Retype the listing exactly, with no images.

*-*-*

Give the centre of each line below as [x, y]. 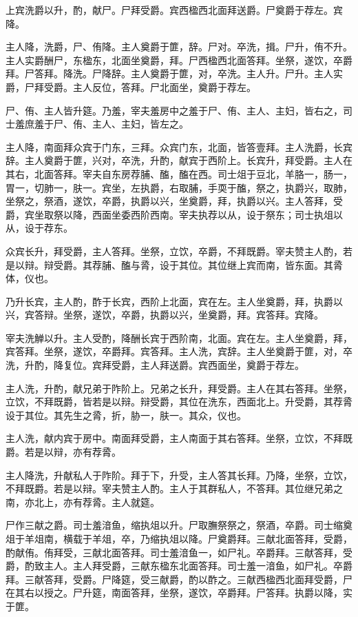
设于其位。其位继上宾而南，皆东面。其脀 [251, 264]
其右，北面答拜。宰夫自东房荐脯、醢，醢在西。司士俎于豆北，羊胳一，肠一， [179, 173]
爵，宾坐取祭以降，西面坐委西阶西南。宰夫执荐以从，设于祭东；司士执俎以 [174, 214]
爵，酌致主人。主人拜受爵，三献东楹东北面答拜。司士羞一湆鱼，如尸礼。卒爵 [179, 566]
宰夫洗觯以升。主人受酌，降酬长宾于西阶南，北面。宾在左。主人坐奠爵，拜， [179, 337]
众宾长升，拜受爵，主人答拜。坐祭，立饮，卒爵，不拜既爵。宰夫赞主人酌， [174, 251]
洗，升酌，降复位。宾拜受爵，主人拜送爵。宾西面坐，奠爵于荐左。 [155, 365]
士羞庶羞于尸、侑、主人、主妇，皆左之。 [97, 124]
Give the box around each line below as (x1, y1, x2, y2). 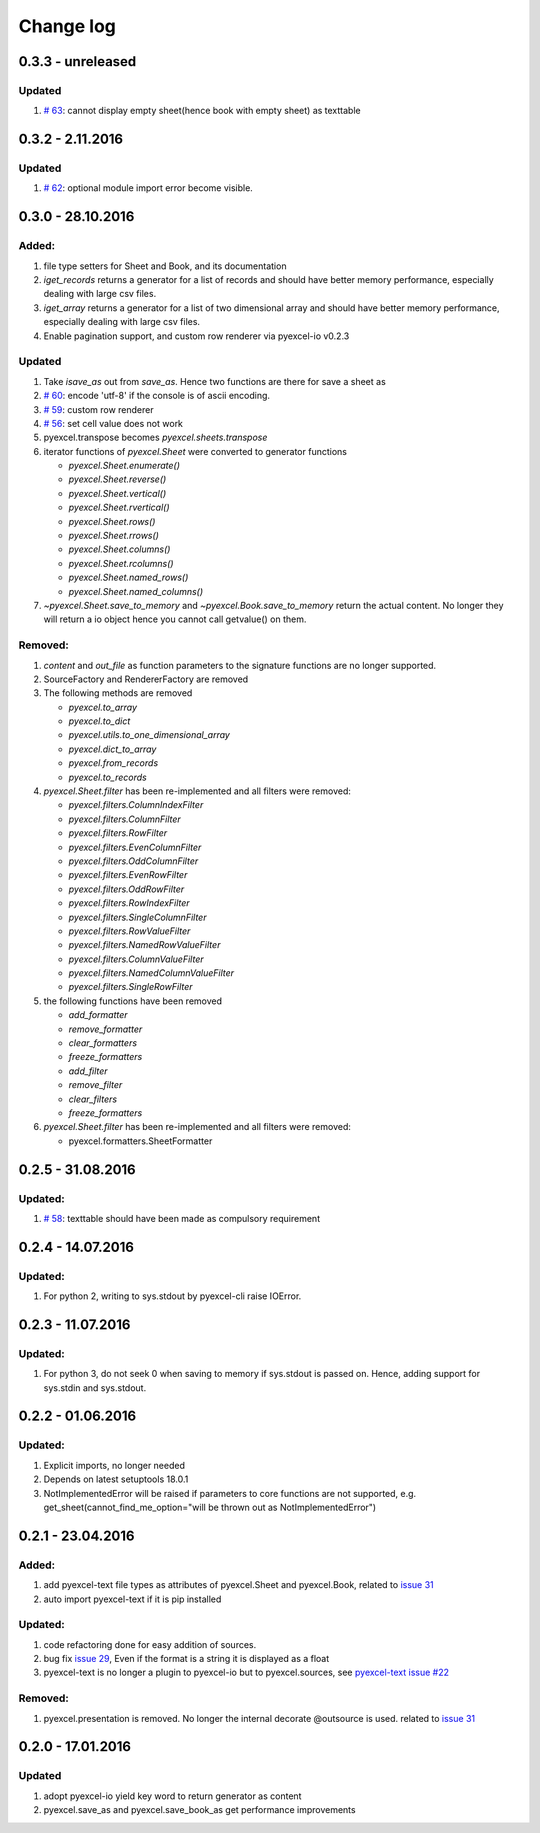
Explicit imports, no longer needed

*-*-*

# [Exercise answer]
Give the centre of each line below as [x, y]. 
设于其位。其位继上宾而南，皆东面。其脀 [251, 264]
其右，北面答拜。宰夫自东房荐脯、醢，醢在西。司士俎于豆北，羊胳一，肠一， [179, 173]
爵，宾坐取祭以降，西面坐委西阶西南。宰夫执荐以从，设于祭东；司士执俎以 [174, 214]
爵，酌致主人。主人拜受爵，三献东楹东北面答拜。司士羞一湆鱼，如尸礼。卒爵 [179, 566]
宰夫洗觯以升。主人受酌，降酬长宾于西阶南，北面。宾在左。主人坐奠爵，拜， [179, 337]
众宾长升，拜受爵，主人答拜。坐祭，立饮，卒爵，不拜既爵。宰夫赞主人酌， [174, 251]
洗，升酌，降复位。宾拜受爵，主人拜送爵。宾西面坐，奠爵于荐左。 [155, 365]
士羞庶羞于尸、侑、主人、主妇，皆左之。 [97, 124]
Give the box around each line below as (x1, y1, x2, y2). 
Explicit imports, no longer needed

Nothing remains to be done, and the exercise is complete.